◆ **Work order**
Which lines of the entries contain the word "brown"? Please list them.

◆ **Material for the task**
=== Section Start ===

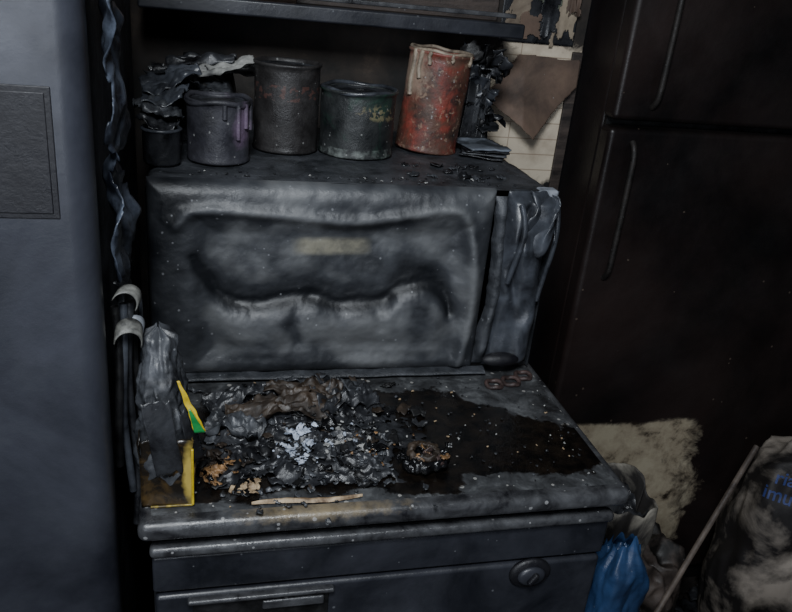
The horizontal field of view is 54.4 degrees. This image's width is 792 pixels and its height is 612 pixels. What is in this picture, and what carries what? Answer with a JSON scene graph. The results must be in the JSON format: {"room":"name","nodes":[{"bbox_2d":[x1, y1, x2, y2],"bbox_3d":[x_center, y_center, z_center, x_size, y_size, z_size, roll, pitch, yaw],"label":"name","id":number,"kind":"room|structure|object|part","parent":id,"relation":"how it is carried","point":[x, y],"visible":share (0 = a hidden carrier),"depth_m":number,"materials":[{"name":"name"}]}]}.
{"room":"fire-damaged room","nodes":[
{"label":"fire-damaged room","id":0,"kind":"room"},
{"bbox_2d":[130,0,590,329],"bbox_3d":[-0.688,-0.406,1.448,2.175,2.450,0.080,0,24,-14],"label":"wall","id":1,"kind":"structure","parent":0,"point":[374,55],"depth_m":1.51,"materials":[{"name":"black paint"}]},
{"bbox_2d":[137,0,524,38],"bbox_3d":[-0.099,-0.637,1.349,0.672,0.258,0.167,0,24,-14],"label":"wall shelf","id":2,"kind":"object","parent":1,"relation":"attached to","point":[464,17],"visible":1,"depth_m":1.35,"materials":[{"name":"brown wood"}]},
{"bbox_3d":[-0.115,-0.677,1.412,0.672,0.238,0.014,0,24,-14],"label":"shelf panel","id":3,"kind":"part","parent":2,"relation":"part of","materials":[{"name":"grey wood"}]},
{"bbox_3d":[-0.100,-0.525,1.321,0.655,0.008,0.010,0,24,-14],"label":"shelf rail","id":4,"kind":"part","parent":2,"relation":"part of","materials":[{"name":"black metal"}]},
{"bbox_2d":[491,54,579,139],"bbox_3d":[0.282,-0.430,1.588,0.205,0.164,0.047,0,24,-14],"label":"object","id":5,"kind":"object","parent":1,"relation":"attached to","point":[535,86],"visible":0.96,"depth_m":1.59,"materials":[{"name":"brown paper"}]},
{"bbox_2d":[498,0,581,47],"bbox_3d":[0.303,-0.651,1.523,0.166,0.265,0.022,0,24,-14],"label":"wallpaper","id":6,"kind":"object","parent":1,"relation":"attached to","point":[547,22],"visible":0.88,"depth_m":1.56,"materials":[{"name":"paper"}]},
{"bbox_2d":[548,52,582,190],"bbox_3d":[0.315,0.096,1.885,0.023,1.375,0.008,0,24,-14],"label":"trim","id":7,"kind":"structure","parent":1,"relation":"attached to","point":[566,114],"depth_m":1.68,"materials":[{"name":"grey wood"}]},
{"bbox_2d":[154,576,698,611],"bbox_3d":[0.181,1.274,0.951,3.600,0.050,3.750,0,24,-14],"label":"floor","id":8,"kind":"structure","parent":0,"point":[687,582],"depth_m":2.16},
{"bbox_2d":[0,0,153,611],"bbox_3d":[-0.657,0.113,1.059,0.639,1.820,0.647,0,24,-14],"label":"refrigerator","id":9,"kind":"object","parent":8,"relation":"on","point":[70,541],"depth_m":0.77,"materials":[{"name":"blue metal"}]},
{"bbox_3d":[-0.364,-0.131,0.655,0.128,0.107,0.002,0,24,-14],"label":"handle recess plate","id":10,"kind":"part","parent":9,"relation":"part of","materials":[{"name":"grey plastic"}]},
{"bbox_3d":[-0.364,-0.132,0.656,0.138,0.117,0.003,0,24,-14],"label":"handle recess frame","id":11,"kind":"part","parent":9,"relation":"part of","materials":[{"name":"grey plastic"}]},
{"bbox_2d":[98,0,141,282],"bbox_3d":[-0.281,-0.278,0.766,0.033,0.506,0.147,0,24,-14],"label":"plastic sheet","id":12,"kind":"object","parent":9,"relation":"attached to","point":[126,210],"visible":1,"depth_m":0.79,"materials":[{"name":"black plastic"}]},
{"bbox_3d":[-0.330,0.055,0.945,0.021,0.221,0.098,0,24,-14],"label":"charred cloth strip","id":13,"kind":"part","parent":9,"relation":"part of","materials":[{"name":"black fabric"}]},
{"bbox_3d":[-0.306,0.120,0.894,0.038,0.328,0.066,0,24,-14],"label":"peeled door gasket","id":14,"kind":"part","parent":9,"relation":"part of","materials":[{"name":"black rubber"}]},
{"bbox_2d":[137,363,629,611],"bbox_3d":[-0.113,0.506,1.445,0.626,0.900,0.793,0,24,-14],"label":"stove","id":15,"kind":"object","parent":8,"relation":"on","point":[514,541],"visible":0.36,"depth_m":1.00,"materials":[{"name":"black metal"}]},
{"bbox_2d":[133,321,205,507],"bbox_3d":[-0.261,0.126,0.886,0.083,0.212,0.083,0,24,-14],"label":"carton","id":16,"kind":"object","parent":15,"relation":"on","point":[167,447],"visible":1,"depth_m":0.87,"materials":[{"name":"printed cardboard"},{"name":"charred paper"}]},
{"bbox_2d":[252,494,362,503],"bbox_3d":[-0.106,0.234,0.933,0.135,0.004,0.011,1,24,-12],"label":"wood sliver","id":17,"kind":"object","parent":15,"relation":"on","point":[339,498],"visible":1,"depth_m":0.93,"materials":[{"name":"beige wood"}]},
{"bbox_2d":[189,372,437,525],"bbox_3d":[-0.095,0.163,1.040,0.365,0.063,0.338,0,24,-14],"label":"debris pile","id":18,"kind":"object","parent":15,"relation":"on","point":[335,417],"visible":0.99,"depth_m":1.04,"materials":[{"name":"paper"}]},
{"bbox_2d":[145,124,560,381],"bbox_3d":[-0.097,-0.111,1.336,0.615,0.314,0.448,0,24,-14],"label":"microwave oven","id":19,"kind":"object","parent":15,"relation":"on","point":[288,272],"visible":0.9,"depth_m":1.16,"materials":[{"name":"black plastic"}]},
{"bbox_2d":[140,124,182,166],"bbox_3d":[-0.335,-0.231,1.103,0.058,0.052,0.057,0,24,-14],"label":"tin","id":20,"kind":"object","parent":19,"relation":"on","point":[161,148],"visible":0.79,"depth_m":1.08,"materials":[{"name":"metal"}]},
{"bbox_2d":[133,51,254,148],"bbox_3d":[-0.311,-0.330,1.224,0.186,0.139,0.327,0,24,-14],"label":"paper stack","id":21,"kind":"object","parent":19,"relation":"on","point":[162,105],"visible":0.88,"depth_m":1.18,"materials":[{"name":"charred paper"},{"name":"ash"}]},
{"bbox_2d":[184,90,253,165],"bbox_3d":[-0.264,-0.267,1.150,0.100,0.095,0.099,0,24,-14],"label":"canister","id":22,"kind":"object","parent":19,"relation":"on","point":[219,124],"visible":1,"depth_m":1.12,"materials":[{"name":"metal"}]},
{"bbox_3d":[-0.262,-0.300,1.135,0.087,0.005,0.088,0,24,-14],"label":"lid","id":23,"kind":"part","parent":22,"relation":"part of","materials":[{"name":"metal"}]},
{"bbox_2d":[252,56,322,154],"bbox_3d":[-0.178,-0.326,1.250,0.109,0.138,0.109,0,24,-14],"label":"tin","id":24,"kind":"object","parent":19,"relation":"on","point":[286,89],"visible":1,"depth_m":1.21,"materials":[{"name":"metal"}]},
{"bbox_3d":[-0.172,-0.381,1.226,0.099,0.005,0.098,0,24,-14],"label":"lid","id":25,"kind":"part","parent":24,"relation":"part of","materials":[{"name":"metal"}]},
{"bbox_3d":[-0.104,-0.033,1.150,0.506,0.303,0.031,0,24,-14],"label":"door","id":26,"kind":"part","parent":19,"relation":"part of","materials":[{"name":"grey plastic"}]},
{"bbox_3d":[-0.097,0.108,1.212,0.500,0.014,0.016,0,24,-14],"label":"sagged trim","id":27,"kind":"part","parent":19,"relation":"part of","materials":[{"name":"grey plastic"}]},
{"bbox_2d":[188,162,515,185],"bbox_3d":[-0.064,-0.207,1.181,0.490,0.016,0.130,0,24,-14],"label":"flakes","id":28,"kind":"object","parent":19,"relation":"on","point":[462,175],"visible":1,"depth_m":1.21,"materials":[{"name":"paint"}]},
{"bbox_2d":[318,79,398,159],"bbox_3d":[-0.064,-0.310,1.278,0.131,0.109,0.129,0,24,-14],"label":"tin","id":29,"kind":"object","parent":19,"relation":"on","point":[357,118],"visible":1,"depth_m":1.24,"materials":[{"name":"painted metal"},{"name":"soot"}]},
{"bbox_3d":[-0.061,-0.350,1.261,0.117,0.005,0.116,0,24,-14],"label":"lid","id":30,"kind":"part","parent":29,"relation":"part of","materials":[{"name":"metal"}]},
{"bbox_2d":[395,43,474,155],"bbox_3d":[0.067,-0.361,1.347,0.124,0.179,0.115,0,24,-14],"label":"tin can","id":31,"kind":"object","parent":19,"relation":"on","point":[437,77],"visible":1,"depth_m":1.31,"materials":[{"name":"metal"}]},
{"bbox_2d":[457,137,511,160],"bbox_3d":[0.160,-0.283,1.383,0.116,0.019,0.130,0,24,-14],"label":"magazine stack","id":32,"kind":"object","parent":19,"relation":"on","point":[483,148],"visible":0.98,"depth_m":1.35,"materials":[{"name":"paper"}]},
{"bbox_2d":[458,150,503,160],"bbox_3d":[0.160,-0.276,1.383,0.078,0.006,0.100,11,24,12],"label":"magazine","id":33,"kind":"object","parent":32,"relation":"on","point":[493,155],"depth_m":1.34,"materials":[{"name":"paper"}]},
{"bbox_2d":[457,143,509,154],"bbox_3d":[0.153,-0.286,1.386,0.078,0.007,0.100,1,24,-11],"label":"magazine","id":34,"kind":"object","parent":32,"relation":"on","point":[466,148],"depth_m":1.35,"materials":[{"name":"paper"}]},
{"bbox_2d":[461,145,506,157],"bbox_3d":[0.156,-0.282,1.384,0.078,0.008,0.100,6,24,1],"label":"magazine","id":35,"kind":"object","parent":32,"relation":"on","point":[479,151],"depth_m":1.34,"materials":[{"name":"grey paper"}]},
{"bbox_2d":[457,137,511,151],"bbox_3d":[0.150,-0.292,1.387,0.078,0.007,0.100,-4,26,-22],"label":"magazine","id":36,"kind":"object","parent":32,"relation":"on","point":[468,144],"depth_m":1.37,"materials":[{"name":"grey paper"}]},
{"bbox_2d":[458,37,512,138],"bbox_3d":[0.155,-0.407,1.460,0.110,0.187,0.107,0,24,-14],"label":"cloth","id":37,"kind":"object","parent":19,"relation":"on","point":[479,117],"visible":0.8,"depth_m":1.44,"materials":[{"name":"charred fabric"}]},
{"bbox_3d":[0.154,-0.033,1.218,0.032,0.285,0.018,0,24,-14],"label":"door handle","id":38,"kind":"part","parent":19,"relation":"part of","materials":[{"name":"grey plastic"}]},
{"bbox_3d":[-0.118,0.016,1.413,0.602,0.006,0.400,0,24,-14],"label":"panel","id":39,"kind":"part","parent":19,"relation":"part of","materials":[{"name":"grey plastic"}]},
{"bbox_3d":[0.199,-0.033,1.220,0.089,0.300,0.038,0,24,-14],"label":"control panel","id":40,"kind":"part","parent":19,"relation":"part of","materials":[{"name":"grey plastic"}]},
{"bbox_2d":[528,190,560,257],"bbox_3d":[0.221,-0.125,1.183,0.055,0.104,0.032,0,24,-14],"label":"drape","id":41,"kind":"object","parent":19,"relation":"hanging from","point":[544,206],"depth_m":1.17,"materials":[{"name":"plastic"}]},
{"bbox_2d":[155,552,597,611],"bbox_3d":[-0.028,0.620,1.102,0.592,0.582,0.056,0,24,-14],"label":"oven","id":42,"kind":"object","parent":15,"relation":"in","point":[546,581],"depth_m":1.02,"materials":[{"name":"black metal"}]},
{"bbox_2d":[151,364,616,515],"bbox_3d":[-0.074,0.090,1.280,0.610,0.002,0.742,0,24,-14],"label":"cooktop","id":43,"kind":"object","parent":15,"relation":"in","point":[467,484],"depth_m":1.05,"materials":[{"name":"black metal"}]},
{"bbox_2d":[195,377,593,508],"bbox_3d":[-0.018,0.177,1.088,0.570,0.004,0.300,0,24,-14],"label":"crumbs","id":44,"kind":"object","parent":15,"relation":"on","point":[563,448],"visible":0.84,"depth_m":1.10,"materials":[{"name":"paper"}]},
{"bbox_2d":[396,440,452,475],"bbox_3d":[0.038,0.200,1.023,0.069,0.032,0.067,10,24,8],"label":"debris","id":45,"kind":"object","parent":15,"relation":"on","point":[419,457],"visible":1,"depth_m":1.01,"materials":[{"name":"black"}]},
{"bbox_2d":[484,370,531,389],"bbox_3d":[0.186,0.122,1.258,0.097,0.010,0.038,-11,29,-34],"label":"burner ring","id":46,"kind":"object","parent":15,"relation":"on","point":[502,382],"visible":1,"depth_m":1.25,"materials":[{"name":"metal"}]},
{"bbox_3d":[0.182,0.364,1.048,0.060,0.048,0.007,0,24,-14],"label":"knob","id":47,"kind":"part","parent":15,"relation":"part of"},
{"bbox_2d":[585,532,648,611],"bbox_3d":[0.309,0.683,1.299,0.099,0.768,0.086,0,24,-14],"label":"plastic bag","id":48,"kind":"object","parent":8,"relation":"on","point":[620,583],"visible":0.82,"depth_m":1.15,"materials":[{"name":"blue plastic"}]},
{"bbox_2d":[602,463,657,557],"bbox_3d":[0.323,0.633,1.435,0.141,0.748,0.153,0,24,-14],"label":"paper bag","id":49,"kind":"object","parent":8,"relation":"on","point":[637,517],"visible":0.12,"depth_m":1.28,"materials":[{"name":"grey paper"}]},
{"bbox_2d":[528,0,791,577],"bbox_3d":[0.676,-0.164,2.033,0.727,1.800,0.675,0,24,-14],"label":"refrigerator","id":50,"kind":"object","parent":8,"relation":"on","point":[663,327],"visible":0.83,"depth_m":1.70,"materials":[{"name":"black metal"}]},
{"bbox_3d":[0.465,-0.191,1.601,0.012,0.305,0.029,0,24,-14],"label":"handle","id":51,"kind":"part","parent":50,"relation":"part of","materials":[{"name":"black metal"}]},
{"bbox_2d":[649,0,684,109],"bbox_3d":[0.524,-0.510,1.468,0.012,0.275,0.029,0,24,-14],"label":"handle","id":52,"kind":"object","parent":50,"relation":"in","point":[674,9],"depth_m":1.48,"materials":[{"name":"black metal"}]},
{"bbox_2d":[605,0,791,129],"bbox_3d":[0.800,-0.618,1.528,0.727,0.524,0.049,0,24,-14],"label":"freezer","id":53,"kind":"object","parent":50,"relation":"in","point":[731,65],"depth_m":1.52,"materials":[{"name":"black metal"}]},
{"bbox_2d":[640,522,685,611],"bbox_3d":[0.586,0.685,1.917,0.246,0.326,0.204,-10,28,-32],"label":"sack","id":54,"kind":"object","parent":8,"relation":"on","point":[662,558],"visible":0.28,"depth_m":1.85,"materials":[{"name":"grey plastic"}]},
{"bbox_2d":[674,570,699,611],"bbox_3d":[0.630,0.896,1.771,0.703,0.117,0.676,0,24,-14],"label":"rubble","id":55,"kind":"object","parent":8,"relation":"on","point":[682,605],"visible":0.11,"depth_m":2.06,"materials":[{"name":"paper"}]},
{"bbox_2d":[654,445,759,611],"bbox_3d":[0.619,0.633,1.729,0.519,0.573,0.013,-15,31,-40],"label":"handle","id":56,"kind":"object","parent":8,"relation":"on","point":[755,448],"visible":1,"depth_m":1.75,"materials":[{"name":"grey metal"}]},
{"bbox_2d":[697,435,791,611],"bbox_3d":[0.963,0.590,1.879,0.352,0.602,0.288,12,24,14],"label":"sack","id":57,"kind":"object","parent":8,"relation":"on","point":[747,563],"visible":0.91,"depth_m":1.80,"materials":[{"name":"black"}]}
]}

=== Section End ===

◆ **Task output**
{"bbox_2d":[137,0,524,38],"bbox_3d":[-0.099,-0.637,1.349,0.672,0.258,0.167,0,24,-14],"label":"wall shelf","id":2,"kind":"object","parent":1,"relation":"attached to","point":[464,17],"visible":1,"depth_m":1.35,"materials":[{"name":"brown wood"}]},
{"bbox_2d":[491,54,579,139],"bbox_3d":[0.282,-0.430,1.588,0.205,0.164,0.047,0,24,-14],"label":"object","id":5,"kind":"object","parent":1,"relation":"attached to","point":[535,86],"visible":0.96,"depth_m":1.59,"materials":[{"name":"brown paper"}]},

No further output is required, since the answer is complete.